Landing on the edge of a cliff in what appears to be ancient
Greece, the Doctor and Lucie interrupt a pair of star-crossed
lovers, Kalkin and Sararti, who have fled their censorious
"parents" and plan to take their own lives. Lucie is rather
pleased, since this romantic angst is just the kind of problem
she feels she excels at solving (thereby giving her one up
on the Doctor, for once). However, the deeper she delves,
the stranger things look. Greek gods with helicopters and
walkie-talkies? What's really going on? And will overlord
Zeus stop at nothing to extend the lives of his chosen few...?
This
audio drama manages to feel fresh and familiar at the same
time.
The familiarity comes from the elements of Jonathan Clements's
plot. The Doctor has met a being claiming to be Zeus before
now, in the Fourth Doctor Doctor Who Monthly comic
strip The Life Bringer. And he encountered immoral
and immortal overlords at roughly the same time on television
in State of Decay.
However,
the writer's primary sources are Roger Zelazny's 1967 novel
Lord of Light and Shakespeare's Romeo and Juliet.
His script plainly acknowledges these influences.
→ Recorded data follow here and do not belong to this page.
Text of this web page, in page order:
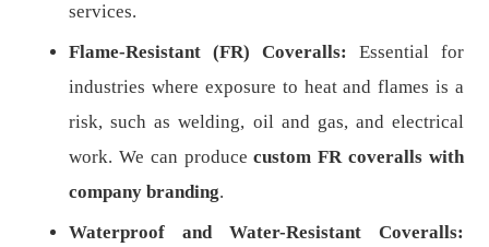
services.
Flame-Resistant (FR) Coveralls:
Essential for
industries where exposure to heat and flames is a
risk, such as welding, oil and gas, and electrical
work. We can producecustom FR coveralls with
company branding.
Waterproof and Water-Resistant Coveralls:
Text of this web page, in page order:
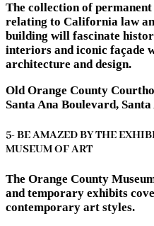
The collection of
relating to California law
building will fascinate
interiors and iconic façade
architecture and design.
Old Orange County
Santa Ana Boulevard, Santa
5- BE AMAZED BY THE
MUSEUM OF ART
The Orange County
and temporary exhibits
contemporary art styles.
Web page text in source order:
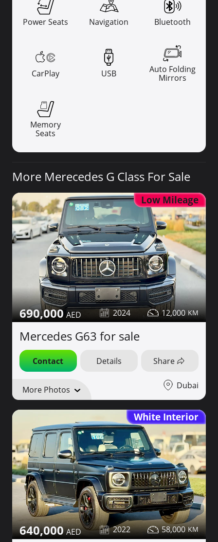
Power Seats Navigation Bluetooth
CarPlay USB
Auto Folding
Mirrors
Memory
Seats
More Merecedes G Class For Sale
Low Mileage
690,000 2024 12,000
Mercedes G63 for sale
Contact Details Share
More Photos Dubai
White Interior
640,000 2022 58,000
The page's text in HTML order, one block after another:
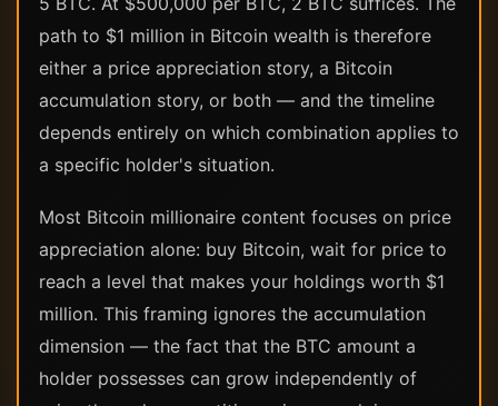
path to $1 million in Bitcoin wealth is therefore
either a price appreciation story, a Bitcoin
accumulation story, or both — and the timeline
depends entirely on which combination applies to
a specific holder's situation.
Most Bitcoin millionaire content focuses on price
appreciation alone: buy Bitcoin, wait for price to
reach a level that makes your holdings worth $1
million. This framing ignores the accumulation
dimension — the fact that the BTC amount a
holder possesses can grow independently of
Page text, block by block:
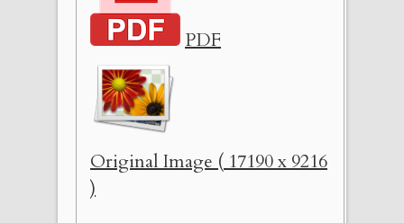
PDF
Original Image ( 17190 x 9216
)
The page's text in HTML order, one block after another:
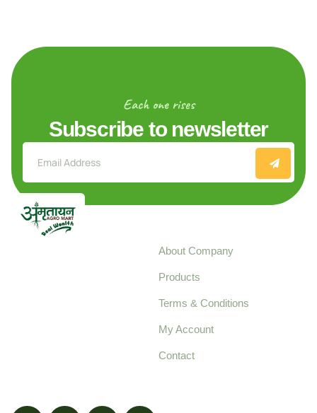
Each one rises
Subscribe to newsletter
About Company
Products
Terms & Conditions
My Account
Contact
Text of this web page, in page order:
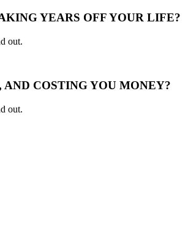
YEARS OFF YOUR LIFE?
out.
COSTING YOU MONEY?
out.
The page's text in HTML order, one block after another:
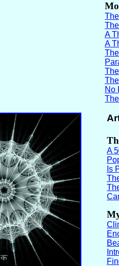
A
A
No
A
Is
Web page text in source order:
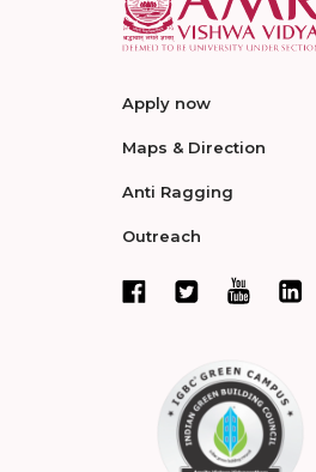
Apply now
Maps & Direction
Anti Ragging
Outreach
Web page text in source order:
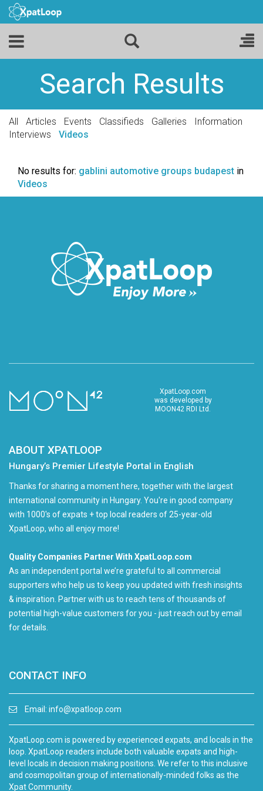
Search Results
All Articles Events Classifieds Galleries
Information
Interviews
Videos
No results for: gablini automotive groups budapest in
Videos
XpatLoop.com
was developed by
MOON42 RDI Ltd.
ABOUT XPATLOOP
Hungary’s Premier Lifestyle Portal in English
Thanks for sharing a moment here, together with the largest
international community in Hungary. You're in good company
with 1000's of expats + top local readers of 25-year-old
XpatLoop, who all enjoy more!
Quality Companies Partner With XpatLoop.com
As an independent portal we’re grateful to all commercial
supporters who help us to keep you updated with fresh insights
& inspiration. Partner with us to reach tens of thousands of
potential high-value customers for you - just reach out by email
for details.
CONTACT INFO
Email: info@xpatloop.com
XpatLoop.com is powered by experienced expats, and locals in the
loop. XpatLoop readers include both valuable expats and high-
level locals in decision making positions. We refer to this inclusive
and cosmopolitan group of internationally-minded folks as the
Xpat Community.
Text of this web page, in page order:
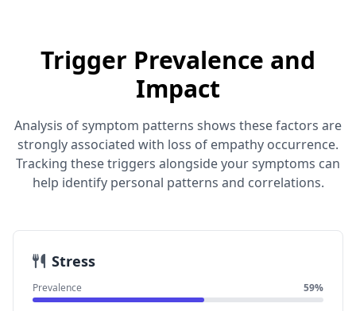
Trigger Prevalence and
Impact
Analysis of symptom patterns shows these factors are
strongly associated with loss of empathy occurrence.
Tracking these triggers alongside your symptoms can
help identify personal patterns and correlations.
Stress
Prevalence 59%
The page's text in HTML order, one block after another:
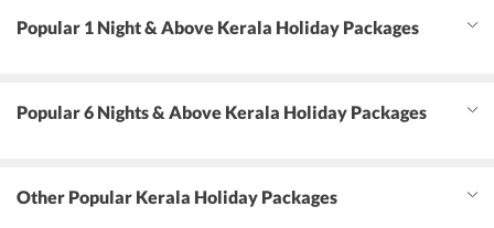
Popular 1 Night & Above Kerala Holiday Packages
Popular 6 Nights & Above Kerala Holiday Packages
Other Popular Kerala Holiday Packages
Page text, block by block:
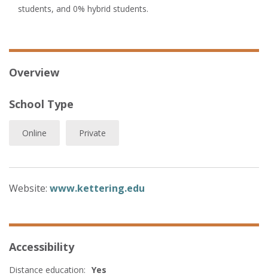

Like Lord
of Light, this story has people masquerading as deities,
using advanced technology to create the illusion of godlike
powers and to facilitate their "immortality" by transferring
minds into newly grown bodies. Like Zelazny, Clements names
one of his protagonists Kalkin (Anthony Spargo). And lest
we overlook any of the similarities that exist between Kalkin
and Sararti (Jennifer Higham) and Shakespeare's famous star-crossed
lovers, Lucie (Sheridan Smith) helpfully informs us that things
have, "Gone all Romeo and Juliet."
The
freshness comes from the quality of the performances and the
dialogue. Leading the guest cast in every sense is Ian McNeice
as Zeus, a role not unlike that of Baron Harkonnen, whom he
played in the Dune
mini-series and its sequel Children
of Dune. He is quite delightful as the openly
gluttonous and lecherous would-be god. His wife Hera (played
by Elspet Gray, who previously appeared in Doctor Who
in Arc of Infinity, but who is probably best known
as Edmund's mother in The Black Adder) is more sympathetic,
as we hear her tiring of endless existence. Meanwhile, Spargo
and Higham more than hold their own as younger incarnations
of these characters - though the youngest member of the cast,
Paul McGann's own offspring Jake, playing Ganymede, shows
signs of his inexperience.
The whole production crackles with memorable lines such as
Zeus's, "He's my heir and my spare", and Lucie's, "Portal
of cleansing? Portal of perving, more like!"
Despite the technological explanations for the rulers' powers,
Immortal Beloved retains a mythic quality, possibly
owing to the fact that the writer never specifies whether
these people are aliens or humans on some future colony planet.
Or could the TARDIS actually have landed in ancient Greece?
The interviews at the end of the CD are more light-hearted
than enlightening, consisting mostly of the guest actors'
thoughts on the old, new and audio versions of Doctor Who.
The merits of the various Doctors are compared and contrasted,
though sadly no one can seem to think of much to say about
McGann apart from agreeing that he's "lovely". Ian McNeice
has a rather quaint notion of how wealthy Colin Baker's fame
must have made him!
This story might not go down in Who history as an immortal
classic, but there's much about it to make it beloved.